Hantz and Timms, two Western Pennsylvanians who made their way into field events almost by accident, departed yesterday for Christchurch, New Zealand, with about 1,200 other athletes for the competition, which starts tomorrow and is sponsored by the International Stoke Mandeville Wheelchair Sports Federation.
For Hantz, it's the first big stop on the way to the Paralympics next fall in Athens, Greece. For Timms, it's a potential steppingstone to that same prestigious competition. For both, it's their inaugural international athletic adventure.
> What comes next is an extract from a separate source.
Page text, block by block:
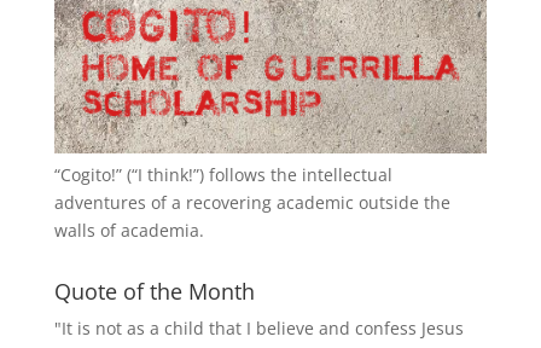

The farthest from home Hantz had been before this was Enid, Okla., in June. Enid played host to the U.S. championships where Hantz achieved the qualifying mark for the 2004 Paralympics. Timms participated in that meet as well and won all three field events (javelin, discus and shot put), although she has been as far as Seattle for the junior national championships.
"We didn't think too much about it," said her father and coach, Paul Timms, about winning three events in Oklahoma. "The second week of August, the people from Wheelchair Sports USA -- which is the governing body -- called us up and said, 'We're putting together a team of U.S. athletes to go to the World Wheelchair Games. Would you like to go?' It took us about two seconds to decide."
Hantz's 31.52-meter discus throw at Oklahoma qualified him for the Paralympics, though his personal-best of 32.86 would have earned him a bronze at the 2002 World Wheelchair Games, he said. "Discus is the only one I have any hopes of medaling in," said Hantz, who, like Timms, also heaves the shot put and javelin.
Hantz, born without thigh bones, tried wrestling as a youth in the Greater Latrobe school district. He played in the pep band at Nittany Lions basketball games, which is where Terri Lucas first spotted him racing home one winter night a few years ago and drafted him for the wheelchair sports she directs at Penn State. Hantz quickly became an elite athlete in the sport.
"The first time is tough," Lucas said of international competition that will include a U.S. delegation of only 30 athletes, "because of travel, getting rest, learning not to sightsee too much. But he's very focused. I think he'll do pretty well."
Timms, afflicted with spina bifida, began racing at about age 5 after watching the Pittsburgh Marathon on television. She became a six-time Great Race wheelchair winner. Surgery for scoliosis at age 15 put a nearly three-year crimp in her athletic career. Her first competition after that was the junior championships in Seattle, and "she realized how much ground she had lost," her father-coach said. So Timms changed her specialty from racing to the javelin, shot put and discus, events in which she will compete -- along with the pentathlon, which includes 200- and 1,500-meter races -- at the games.
"Getting out of school first semester is a plus," said Timms, who withdrew from CCAC a week before it started. "Got to make it up in January, though. But it's worth it."